Inside embedded Node.js database

Data storage

Database stored as a folder where each file represent single collection. Collection files used in append only mode which ensures safe access to data but can cause space overuse as you update your data. As workaround for this database will make automatic compactization when overuse ratio grows above configured limit.

Documents itself serialized using …. surprise…. JSON. However at the time when we started implementation we was not sure that JSON is best format. We did some benchmarks using BSON, MessagePack ans some others. The winner was JSON. Probably this is because it is native for JavaScript and highly optimized. Every document represented by 3 objects in data file. First is constant size header, second is variable size header and the last is document itself. This approach allows to increase initial file load speed and give us some freedom for future changes.

Memory cache

MongoDB uses memory mapping which employ Linux Kernel caching and it is perfect solution. But we also need cache because without it things will be too slow. Every query will pull data twice when it does actual search and then when results fetched. So TingoDB has size limited memory cache which use the fastest possible replace strategy. We tried more sophisticated options like LRU but they are not effective.

Data types

We support build-in JavaScript/NodeJS types (String, Number, Date, Buffer, Object, Array) plus ObjectID. All of this naturally mapped into JSON. Date, Buffer and ObjectID have specific handling during serialization with goal to preserve types in deserialization. There is also specific Code class similar to BSON, but it not serialized and used only in API.

Indexes

Indexes are represented by in-memory B-tree lists. They are wrapped to high level objects that implement MongoDB specific behaviour (sparse indexes, unique and so on). Indexes are not serialized and recreated every time you load database. This is not the most efficient approach but for initial design goals it is more than enough.

Search & Sorting

Search fully mimics MongoDB behaviour, all operators are implemented. For optimal speed MongoDB query constructions are compiled into static loop-less functions and use standard JavaScript comparison operations. Surprisingly this approach works very fast and highly compatible with MongoDB. Even regular expressions work out of the box with same code. Initially we tried to use dynamic approach that we found in other libraries. However based on further benchmarks we found that it is very slow solution compared to static functions.

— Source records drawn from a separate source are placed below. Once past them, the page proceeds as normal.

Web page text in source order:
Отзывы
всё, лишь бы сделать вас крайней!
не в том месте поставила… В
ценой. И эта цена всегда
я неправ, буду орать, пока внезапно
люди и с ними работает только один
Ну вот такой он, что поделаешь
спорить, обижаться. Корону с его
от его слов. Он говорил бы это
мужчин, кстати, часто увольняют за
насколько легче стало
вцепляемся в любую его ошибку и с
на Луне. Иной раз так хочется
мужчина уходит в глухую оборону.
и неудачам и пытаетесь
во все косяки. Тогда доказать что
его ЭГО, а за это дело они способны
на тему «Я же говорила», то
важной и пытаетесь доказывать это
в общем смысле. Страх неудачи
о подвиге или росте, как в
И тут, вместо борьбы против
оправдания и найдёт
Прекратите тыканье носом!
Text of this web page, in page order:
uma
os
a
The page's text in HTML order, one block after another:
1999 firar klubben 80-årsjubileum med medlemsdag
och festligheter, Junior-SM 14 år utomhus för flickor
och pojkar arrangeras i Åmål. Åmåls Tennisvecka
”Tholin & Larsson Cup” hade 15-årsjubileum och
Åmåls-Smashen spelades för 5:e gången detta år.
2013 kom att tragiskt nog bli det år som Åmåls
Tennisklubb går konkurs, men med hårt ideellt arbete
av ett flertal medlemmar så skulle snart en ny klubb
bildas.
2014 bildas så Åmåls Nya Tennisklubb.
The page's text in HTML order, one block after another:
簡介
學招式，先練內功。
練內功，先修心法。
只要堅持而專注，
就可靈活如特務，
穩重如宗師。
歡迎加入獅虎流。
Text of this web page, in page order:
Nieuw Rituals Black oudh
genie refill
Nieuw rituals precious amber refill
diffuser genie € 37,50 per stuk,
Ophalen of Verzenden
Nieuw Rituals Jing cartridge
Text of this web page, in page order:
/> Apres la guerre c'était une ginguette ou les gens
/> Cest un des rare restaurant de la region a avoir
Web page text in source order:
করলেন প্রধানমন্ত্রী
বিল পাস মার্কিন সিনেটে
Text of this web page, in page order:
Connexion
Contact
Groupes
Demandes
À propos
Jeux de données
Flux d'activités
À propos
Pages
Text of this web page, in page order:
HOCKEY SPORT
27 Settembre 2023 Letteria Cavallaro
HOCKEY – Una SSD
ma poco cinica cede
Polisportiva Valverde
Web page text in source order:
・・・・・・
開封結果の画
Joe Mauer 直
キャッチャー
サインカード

Search use indexes when possible. We didn’t make any super smart optimizations so this code is relatively simple. But still indexes are used in almost all operators and can work with multiple indexes. Cursor limit option will always speedup queries. Skip options works as well, but it will be most effective when query use only indexes.

Sorting will use existing indexes when possible even if they are not part of query itself. When indexes absent sorting will still work by using dynamic indexes.

Concurrency

Every collection has its own work queue. Read only operations are non blocking and executed in parallel. Write operations are blocking and executed in sequence. Write operations will wait for completion of current read only operations and block collection until completion. Search operation will return cursor object that is consistent with the data that was in database on the moment of query. All updates that will happens after query was executed will not be visible for cursor consumers.

Custom ObjectID

Based on our benchmarks we found that integer keys will speedup things a lot. For in-process database integers almost not have any drawbacks comparing to GUIDs. So by default TingoDB will use its own implementation of ObjectID which will generate integer keys that will be unique in collection scope. ObjectID API and behaviour is designed to be close compatible with BSON.ObjectID and with some small hacks it is possible to write code that will work with both transparently. If you prefer BSON.ObjectID you can enable it using configuration option.

Tests

So far we have near to 3 hundreds of tests that give us 95% code coverage. Significant part of tests is taken as is from MongoDB NodeJS driver project. Tests designed to work both on MongoDB and TingoDB to ensure exactly same behaviour. Same tests launched twice for BSON.ObjectID and TingoDB.ObjectID to ensure that they work equally.